## Task instructions
A single number is needed: how many lines of the data below contain "scambi".

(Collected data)
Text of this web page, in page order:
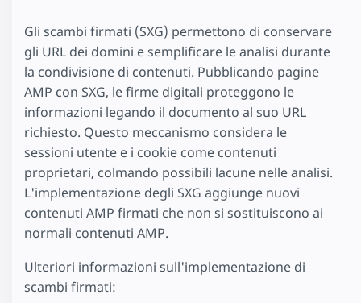
Gli scambi firmati (SXG) permettono di conservare
gli URL dei domini e semplificare le analisi durante
la condivisione di contenuti. Pubblicando pagine
AMP con SXG, le firme digitali proteggono le
informazioni legando il documento al suo URL
richiesto. Questo meccanismo considera le
sessioni utente e i cookie come contenuti
proprietari, colmando possibili lacune nelle analisi.
L'implementazione degli SXG aggiunge nuovi
contenuti AMP firmati che non si sostituiscono ai
normali contenuti AMP.
Ulteriori informazioni sull'implementazione di
scambi firmati:
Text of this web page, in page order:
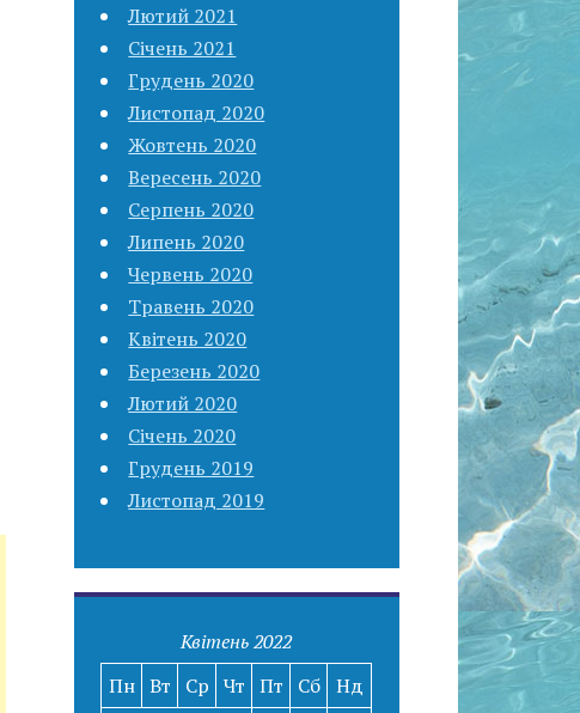
Лютий 2021
Січень 2021
Грудень 2020
Листопад 2020
Жовтень 2020
Вересень 2020
Серпень 2020
Липень 2020
Червень 2020
Травень 2020
Квітень 2020
Березень 2020
Лютий 2020
Січень 2020
Грудень 2019
Листопад 2019
Квітень 2022
Пн Вт Ср Чт Пт Сб Нд
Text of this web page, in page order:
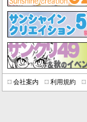
会社案内 利用規約
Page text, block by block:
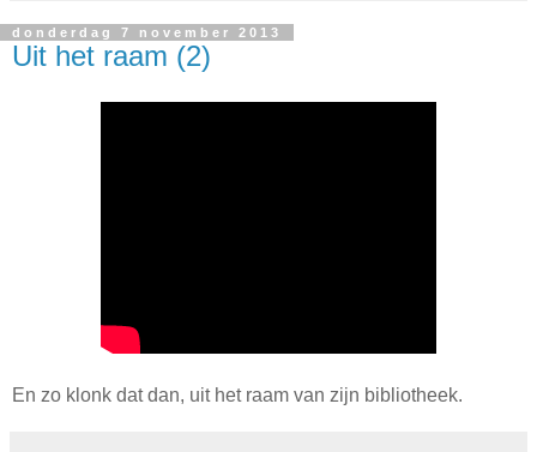
donderdag 7 november 2013
Uit het raam (2)
En zo klonk dat dan, uit het raam van zijn bibliotheek.
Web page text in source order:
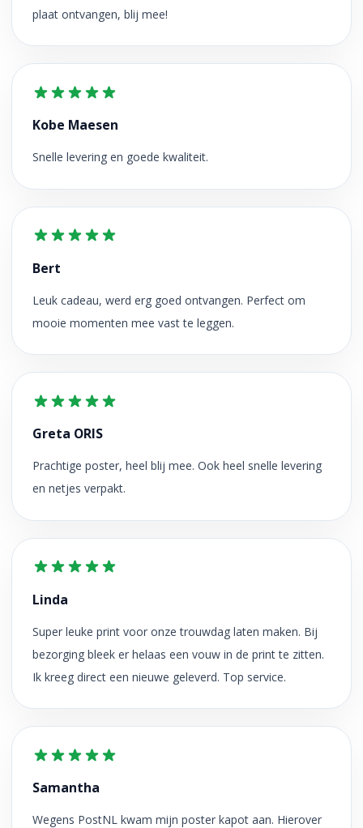
plaat ontvangen, blij mee!
Kobe Maesen
Snelle levering en goede kwaliteit.
Bert
Leuk cadeau, werd erg goed ontvangen. Perfect om
mooie momenten mee vast te leggen.
Greta ORIS
Prachtige poster, heel blij mee. Ook heel snelle levering
en netjes verpakt.
Linda
Super leuke print voor onze trouwdag laten maken. Bij
bezorging bleek er helaas een vouw in de print te zitten.
Ik kreeg direct een nieuwe geleverd. Top service.
Samantha
Wegens PostNL kwam mijn poster kapot aan. Hierover

## Completed task
2